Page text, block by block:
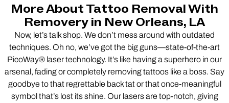
More About Tattoo Removal With
Removery in New Orleans, LA
Now, let’s talk shop. We don’t mess around with outdated
techniques. Oh no, we’ve got the big guns—state-of-the-art
PicoWay® laser technology. It’s like having a superhero in our
arsenal, fading or completely removing tattoos like a boss. Say
goodbye to that regrettable back tat or that once-meaningful
symbol that’s lost its shine. Our lasers are top-notch, giving
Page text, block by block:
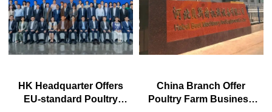
HK Headquarter Offers
EU-standard Poultry
China Branch Offer
Poultry Farm Business
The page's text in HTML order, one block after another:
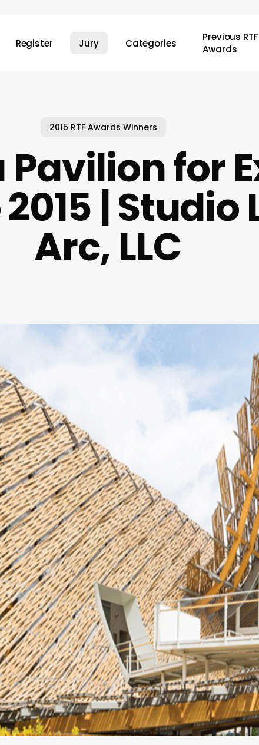
Register Jury Categories
Previous RTF
Awards
2015 RTF Awards Winners
for
| Studio
Arc, LLC
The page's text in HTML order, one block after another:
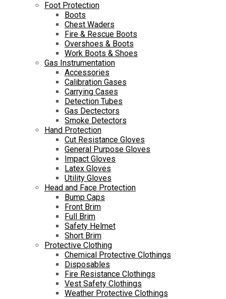
Foot Protection
Boots
Chest Waders
Fire & Rescue Boots
Overshoes & Boots
Work Boots & Shoes
Gas Instrumentation
Accessories
Calibration Gases
Carrying Cases
Detection Tubes
Gas Dectectors
Smoke Detectors
Hand Protection
Cut Resistance Gloves
General Purpose Gloves
Impact Gloves
Latex Gloves
Utility Gloves
Head and Face Protection
Bump Caps
Front Brim
Full Brim
Safety Helmet
Short Brim
Protective Clothing
Chemical Protective Clothings
Disposables
Fire Resistance Clothings
Vest Safety Clothings
Weather Protective Clothings
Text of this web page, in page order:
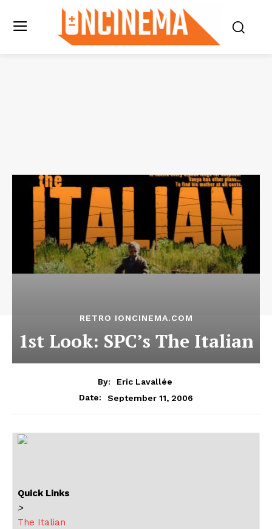
RETRO IONCINEMA.COM
1st Look: SPC’s The Italian
By:
Eric Lavallée
Date:
September 11, 2006
Quick Links
>
The Italian
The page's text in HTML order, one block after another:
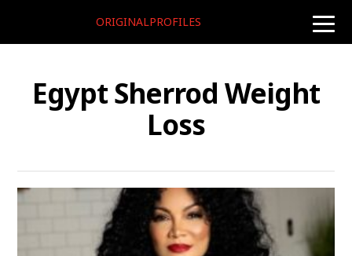
toggle
ORIGINALPROFILES
Egypt Sherrod Weight
Loss
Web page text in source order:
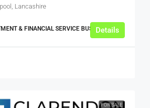
Lancashire
& FINANCIAL SERVICE BUSINESSES
Details
FOR SALE
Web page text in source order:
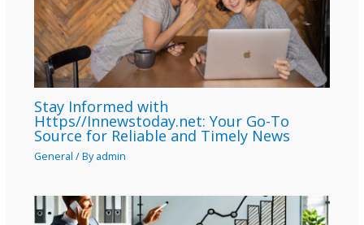
Stay Informed with
Https//Innewstoday.net: Your Go-To
Source for Reliable and Timely News
General / Byadmin
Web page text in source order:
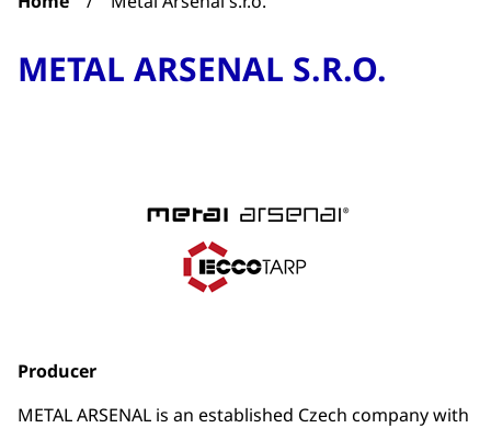
METAL ARSENAL S.R.O.
Producer
METAL ARSENAL is an established Czech company with
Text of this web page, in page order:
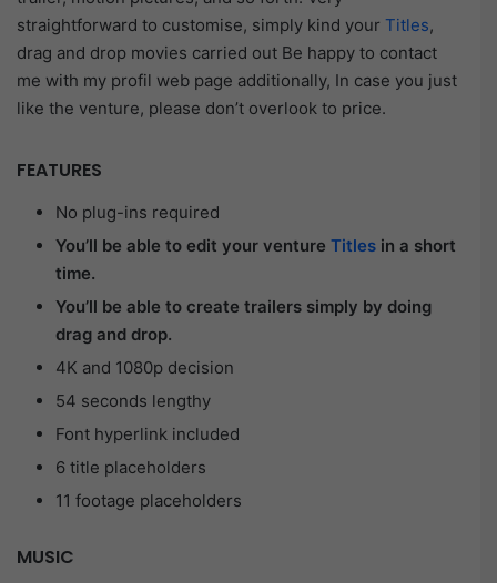
straightforward to customise, simply kind your Titles,
drag and drop movies carried out Be happy to contact
me with my profil web page additionally, In case you just
like the venture, please don’t overlook to price.
FEATURES
No plug-ins required
You’ll be able to edit your venture Titles in a short
time.
You’ll be able to create trailers simply by doing
drag and drop.
4K and 1080p decision
54 seconds lengthy
Font hyperlink included
6 title placeholders
11 footage placeholders
MUSIC
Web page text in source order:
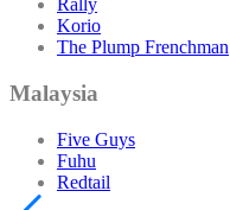
Rally
Korio
The Plump Frenchman
Malaysia
Five Guys
Fuhu
Redtail
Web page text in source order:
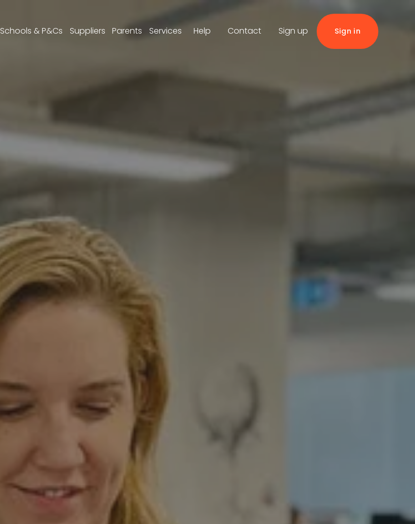
Schools & P&Cs Suppliers Parents Services Help Contact Sign up Sign in
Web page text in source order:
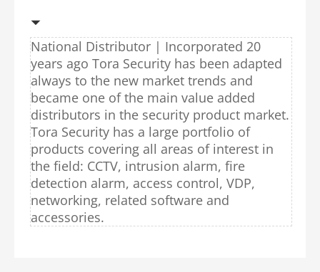
National Distributor | Incorporated 20
years ago Tora Security has been adapted
always to the new market trends and
became one of the main value added
distributors in the security product market.
Tora Security has a large portfolio of
products covering all areas of interest in
the field: CCTV, intrusion alarm, fire
detection alarm, access control, VDP,
networking, related software and
accessories.
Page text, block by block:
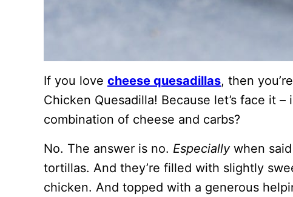
If you love cheese quesadillas, then
Chicken Quesadilla! Because let’s face it
combination of cheese and carbs?
No. The answer is no. Especiallywhen
tortillas. And they’re filled with slightly
chicken. And topped with a generous
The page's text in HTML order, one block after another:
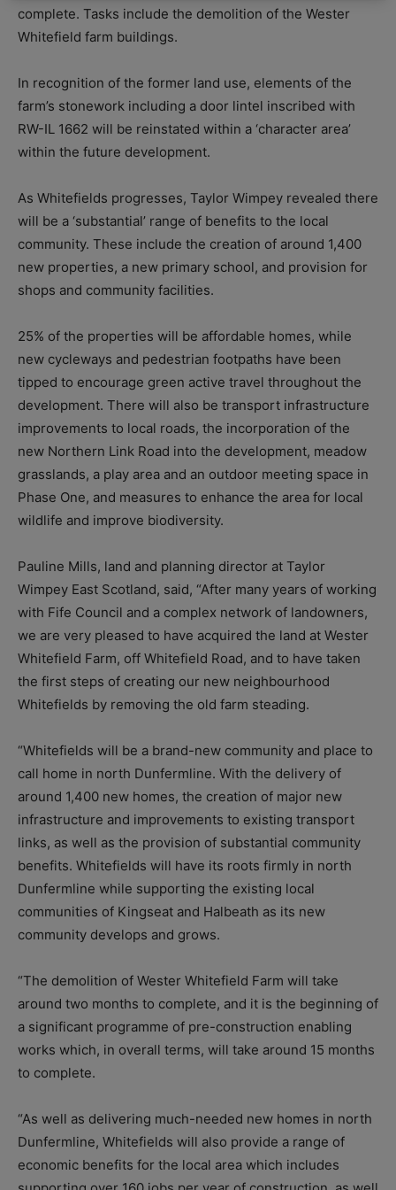
complete. Tasks include the demolition of the Wester
Whitefield farm buildings.
In recognition of the former land use, elements of the
farm’s stonework including a door lintel inscribed with
RW-IL 1662 will be reinstated within a ‘character area’
within the future development.
As Whitefields progresses, Taylor Wimpey revealed there
will be a ‘substantial’ range of benefits to the local
community. These include the creation of around 1,400
new properties, a new primary school, and provision for
shops and community facilities.
25% of the properties will be affordable homes, while
new cycleways and pedestrian footpaths have been
tipped to encourage green active travel throughout the
development. There will also be transport infrastructure
improvements to local roads, the incorporation of the
new Northern Link Road into the development, meadow
grasslands, a play area and an outdoor meeting space in
Phase One, and measures to enhance the area for local
wildlife and improve biodiversity.
Pauline Mills, land and planning director at Taylor
Wimpey East Scotland, said, “After many years of working
with Fife Council and a complex network of landowners,
we are very pleased to have acquired the land at Wester
Whitefield Farm, off Whitefield Road, and to have taken
the first steps of creating our new neighbourhood
Whitefields by removing the old farm steading.
“Whitefields will be a brand-new community and place to
call home in north Dunfermline. With the delivery of
around 1,400 new homes, the creation of major new
infrastructure and improvements to existing transport
links, as well as the provision of substantial community
benefits. Whitefields will have its roots firmly in north
Dunfermline while supporting the existing local
communities of Kingseat and Halbeath as its new
community develops and grows.
“The demolition of Wester Whitefield Farm will take
around two months to complete, and it is the beginning of
a significant programme of pre-construction enabling
works which, in overall terms, will take around 15 months
to complete.
“As well as delivering much-needed new homes in north
Dunfermline, Whitefields will also provide a range of
economic benefits for the local area which includes
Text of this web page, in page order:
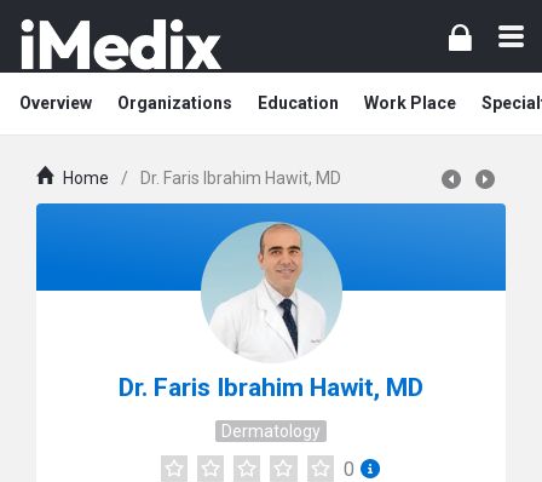
Overview Organizations Education Work Place
Home / Dr. Faris Ibrahim Hawit, MD
Dr. Faris Ibrahim Hawit, MD
Dermatology
0
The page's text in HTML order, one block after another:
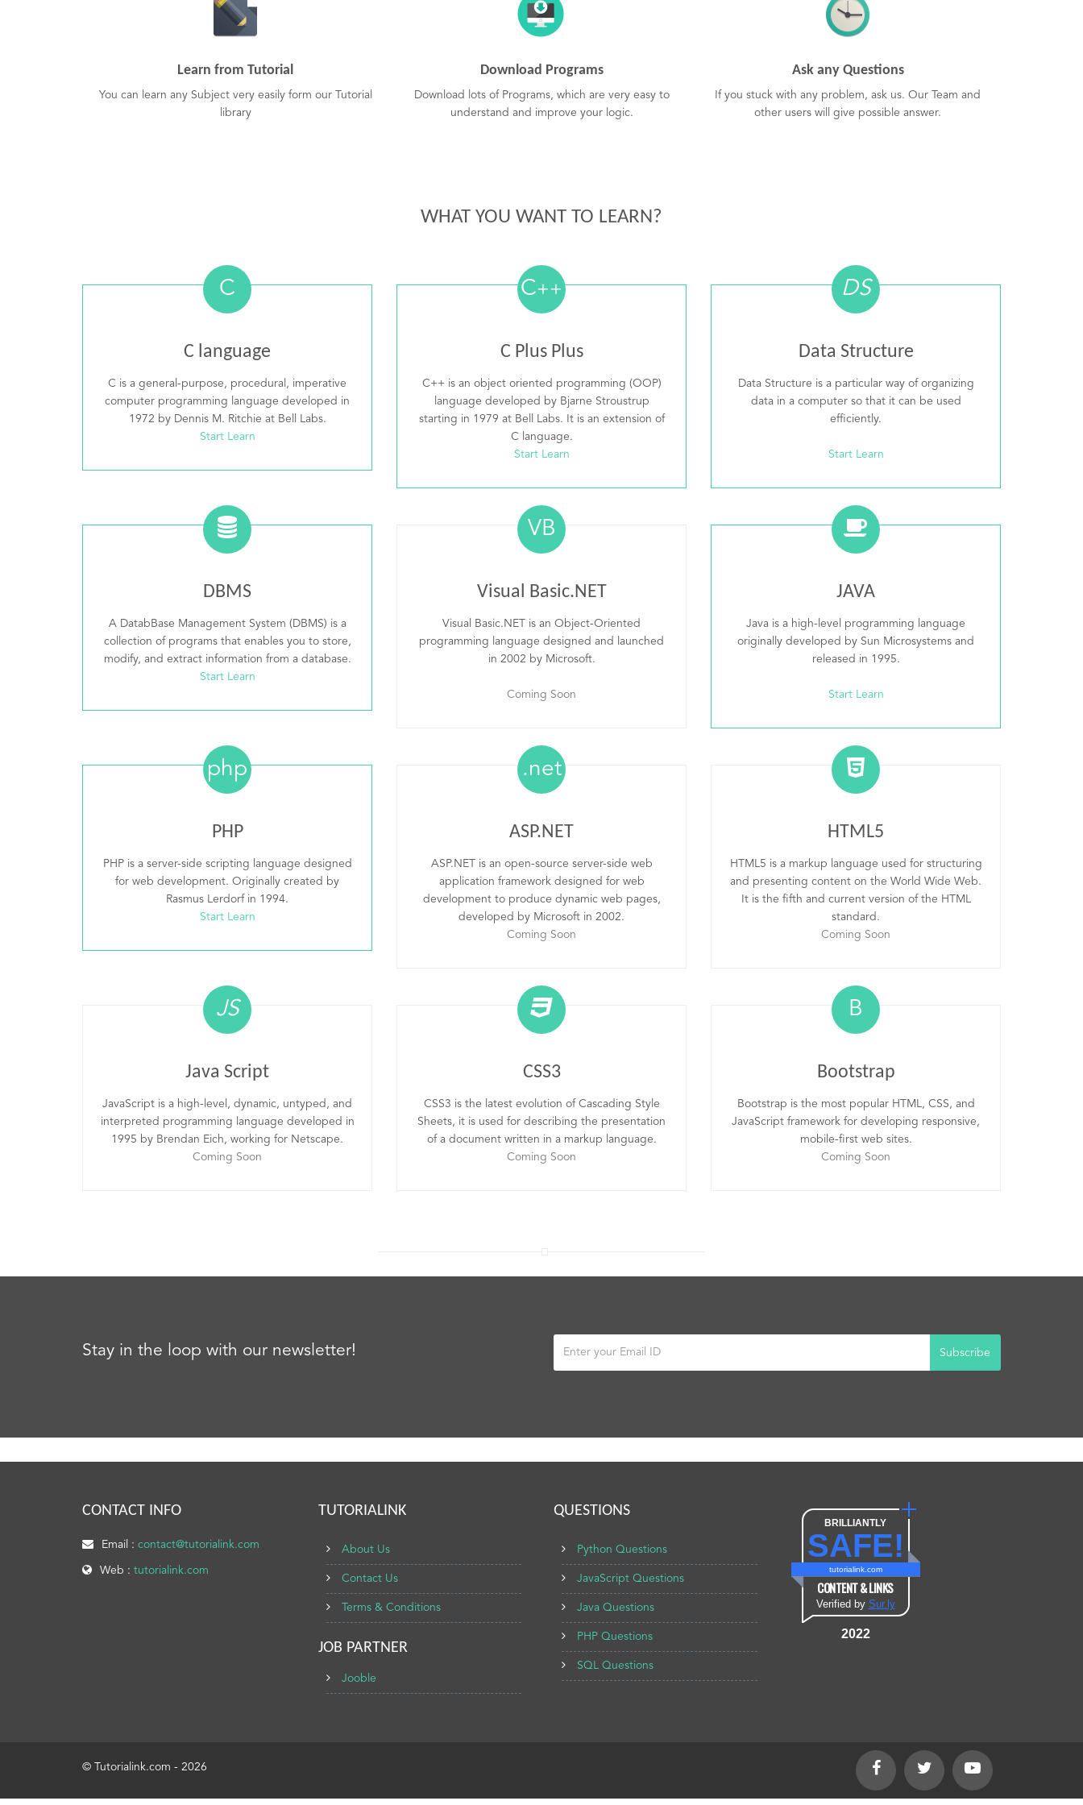
Learn from Tutorial
You can learn any Subject very easily form our Tutorial
library
Download Programs
Download lots of Programs, which are very easy to
understand and improve your logic.
Ask any Questions
If you stuck with any problem, ask us. Our Team and
other users will give possible answer.
WHAT YOU WANT TO LEARN?
C
C language
C is a general-purpose, procedural, imperative
computer programming language developed in
1972 by Dennis M. Ritchie at Bell Labs.
Start Learn
C++
C Plus Plus
C++ is an object oriented programming (OOP)
language developed by Bjarne Stroustrup
starting in 1979 at Bell Labs. It is an extension of
C language.
Start Learn
DS
Data Structure
Data Structure is a particular way of organizing
data in a computer so that it can be used
efficiently.
Start Learn
DBMS
A DatabBase Management System (DBMS) is a
collection of programs that enables you to store,
modify, and extract information from a database.
Start Learn
VB
Visual Basic.NET
Visual Basic.NET is an Object-Oriented
programming language designed and launched
in 2002 by Microsoft.
Coming Soon
JAVA
Java is a high-level programming language
originally developed by Sun Microsystems and
released in 1995.
Start Learn
php
PHP
PHP is a server-side scripting language designed
for web development. Originally created by
Rasmus Lerdorf in 1994.
Start Learn
.net
ASP.NET
ASP.NET is an open-source server-side web
application framework designed for web
development to produce dynamic web pages,
developed by Microsoft in 2002.
Coming Soon
HTML5
HTML5 is a markup language used for structuring
and presenting content on the World Wide Web.
It is the fifth and current version of the HTML
standard.
Coming Soon
JS
Java Script
JavaScript is a high-level, dynamic, untyped, and
interpreted programming language developed in
1995 by Brendan Eich, working for Netscape.
Coming Soon
CSS3
CSS3 is the latest evolution of Cascading Style
Sheets, it is used for describing the presentation
of a document written in a markup language.
Coming Soon
B
Bootstrap
Bootstrap is the most popular HTML, CSS, and
JavaScript framework for developing responsive,
mobile-first web sites.
Coming Soon
Stay in the loop with our newsletter! Subscribe
CONTACT INFO
Email : contact@tutorialink.com
Web : tutorialink.com
TUTORIALINK
About Us
Contact Us
Terms & Conditions
JOB PARTNER
Jooble
QUESTIONS
Python Questions
JavaScript Questions
Java Questions
PHP Questions
SQL Questions
BRILLIANTLY
SAFE!
tutorialink.com
CONTENT & LINKS
Verified by Sur.ly
2022
© Tutorialink.com - 2026

● **Exercise aim**: Please retype every entry above exactly, leaving out any picture.

● **Result**:
Page text, block by block:
More About Tattoo Removal With
Removery in New Orleans, LA
Now, let’s talk shop. We don’t mess around with outdated
techniques. Oh no, we’ve got the big guns—state-of-the-art
PicoWay® laser technology. It’s like having a superhero in our
arsenal, fading or completely removing tattoos like a boss. Say
goodbye to that regrettable back tat or that once-meaningful
symbol that’s lost its shine. Our lasers are top-notch, giving
Page text, block by block:
HK Headquarter Offers
EU-standard Poultry
China Branch Offer
Poultry Farm Business
The page's text in HTML order, one block after another:
Register Jury Categories
Previous RTF
Awards
2015 RTF Awards Winners
for
| Studio
Arc, LLC
The page's text in HTML order, one block after another:
Foot Protection
Boots
Chest Waders
Fire & Rescue Boots
Overshoes & Boots
Work Boots & Shoes
Gas Instrumentation
Accessories
Calibration Gases
Carrying Cases
Detection Tubes
Gas Dectectors
Smoke Detectors
Hand Protection
Cut Resistance Gloves
General Purpose Gloves
Impact Gloves
Latex Gloves
Utility Gloves
Head and Face Protection
Bump Caps
Front Brim
Full Brim
Safety Helmet
Short Brim
Protective Clothing
Chemical Protective Clothings
Disposables
Fire Resistance Clothings
Vest Safety Clothings
Weather Protective Clothings
Text of this web page, in page order:
RETRO IONCINEMA.COM
1st Look: SPC’s The Italian
By:
Eric Lavallée
Date:
September 11, 2006
Quick Links
>
The Italian
The page's text in HTML order, one block after another:
toggle
ORIGINALPROFILES
Egypt Sherrod Weight
Loss
Web page text in source order:
Lancashire
& FINANCIAL SERVICE BUSINESSES
Details
FOR SALE
Web page text in source order:
Stay Informed with
Https//Innewstoday.net: Your Go-To
Source for Reliable and Timely News
General / Byadmin
Web page text in source order:
METAL ARSENAL S.R.O.
Producer
METAL ARSENAL is an established Czech company with
Text of this web page, in page order:
straightforward to customise, simply kind your Titles,
drag and drop movies carried out Be happy to contact
me with my profil web page additionally, In case you just
like the venture, please don’t overlook to price.
FEATURES
No plug-ins required
You’ll be able to edit your venture Titles in a short
time.
You’ll be able to create trailers simply by doing
drag and drop.
4K and 1080p decision
54 seconds lengthy
Font hyperlink included
6 title placeholders
11 footage placeholders
MUSIC
Web page text in source order:
Rally
Korio
The Plump Frenchman
Malaysia
Five Guys
Fuhu
Redtail
Web page text in source order:
Schools & P&Cs Suppliers Parents Services Help Contact Sign up Sign in
Web page text in source order:
National Distributor | Incorporated 20
years ago Tora Security has been adapted
always to the new market trends and
became one of the main value added
distributors in the security product market.
Tora Security has a large portfolio of
products covering all areas of interest in
the field: CCTV, intrusion alarm, fire
detection alarm, access control, VDP,
networking, related software and
accessories.
Page text, block by block:
If you love cheese quesadillas, then
Chicken Quesadilla! Because let’s face it
combination of cheese and carbs?
No. The answer is no. Especiallywhen
tortillas. And they’re filled with slightly
chicken. And topped with a generous
The page's text in HTML order, one block after another:
complete. Tasks include the demolition of the Wester
Whitefield farm buildings.
In recognition of the former land use, elements of the
farm’s stonework including a door lintel inscribed with
RW-IL 1662 will be reinstated within a ‘character area’
within the future development.
As Whitefields progresses, Taylor Wimpey revealed there
will be a ‘substantial’ range of benefits to the local
community. These include the creation of around 1,400
new properties, a new primary school, and provision for
shops and community facilities.
25% of the properties will be affordable homes, while
new cycleways and pedestrian footpaths have been
tipped to encourage green active travel throughout the
development. There will also be transport infrastructure
improvements to local roads, the incorporation of the
new Northern Link Road into the development, meadow
grasslands, a play area and an outdoor meeting space in
Phase One, and measures to enhance the area for local
wildlife and improve biodiversity.
Pauline Mills, land and planning director at Taylor
Wimpey East Scotland, said, “After many years of working
with Fife Council and a complex network of landowners,
we are very pleased to have acquired the land at Wester
Whitefield Farm, off Whitefield Road, and to have taken
the first steps of creating our new neighbourhood
Whitefields by removing the old farm steading.
“Whitefields will be a brand-new community and place to
call home in north Dunfermline. With the delivery of
around 1,400 new homes, the creation of major new
infrastructure and improvements to existing transport
links, as well as the provision of substantial community
benefits. Whitefields will have its roots firmly in north
Dunfermline while supporting the existing local
communities of Kingseat and Halbeath as its new
community develops and grows.
“The demolition of Wester Whitefield Farm will take
around two months to complete, and it is the beginning of
a significant programme of pre-construction enabling
works which, in overall terms, will take around 15 months
to complete.
“As well as delivering much-needed new homes in north
Dunfermline, Whitefields will also provide a range of
economic benefits for the local area which includes
Text of this web page, in page order:
Overview Organizations Education Work Place
Home / Dr. Faris Ibrahim Hawit, MD
Dr. Faris Ibrahim Hawit, MD
Dermatology
0
The page's text in HTML order, one block after another:
Learn from Tutorial
You can learn any Subject very easily form our Tutorial
library
Download Programs
Download lots of Programs, which are very easy to
understand and improve your logic.
Ask any Questions
If you stuck with any problem, ask us. Our Team and
other users will give possible answer.
WHAT YOU WANT TO LEARN?
C
C language
C is a general-purpose, procedural, imperative
computer programming language developed in
1972 by Dennis M. Ritchie at Bell Labs.
Start Learn
C++
C Plus Plus
C++ is an object oriented programming (OOP)
language developed by Bjarne Stroustrup
starting in 1979 at Bell Labs. It is an extension of
C language.
Start Learn
DS
Data Structure
Data Structure is a particular way of organizing
data in a computer so that it can be used
efficiently.
Start Learn
DBMS
A DatabBase Management System (DBMS) is a
collection of programs that enables you to store,
modify, and extract information from a database.
Start Learn
VB
Visual Basic.NET
Visual Basic.NET is an Object-Oriented
programming language designed and launched
in 2002 by Microsoft.
Coming Soon
JAVA
Java is a high-level programming language
originally developed by Sun Microsystems and
released in 1995.
Start Learn
php
PHP
PHP is a server-side scripting language designed
for web development. Originally created by
Rasmus Lerdorf in 1994.
Start Learn
.net
ASP.NET
ASP.NET is an open-source server-side web
application framework designed for web
development to produce dynamic web pages,
developed by Microsoft in 2002.
Coming Soon
HTML5
HTML5 is a markup language used for structuring
and presenting content on the World Wide Web.
It is the fifth and current version of the HTML
standard.
Coming Soon
JS
Java Script
JavaScript is a high-level, dynamic, untyped, and
interpreted programming language developed in
1995 by Brendan Eich, working for Netscape.
Coming Soon
CSS3
CSS3 is the latest evolution of Cascading Style
Sheets, it is used for describing the presentation
of a document written in a markup language.
Coming Soon
B
Bootstrap
Bootstrap is the most popular HTML, CSS, and
JavaScript framework for developing responsive,
mobile-first web sites.
Coming Soon
Stay in the loop with our newsletter! Subscribe
CONTACT INFO
Email : contact@tutorialink.com
Web : tutorialink.com
TUTORIALINK
About Us
Contact Us
Terms & Conditions
JOB PARTNER
Jooble
QUESTIONS
Python Questions
JavaScript Questions
Java Questions
PHP Questions
SQL Questions
BRILLIANTLY
SAFE!
tutorialink.com
CONTENT & LINKS
Verified by Sur.ly
2022
© Tutorialink.com - 2026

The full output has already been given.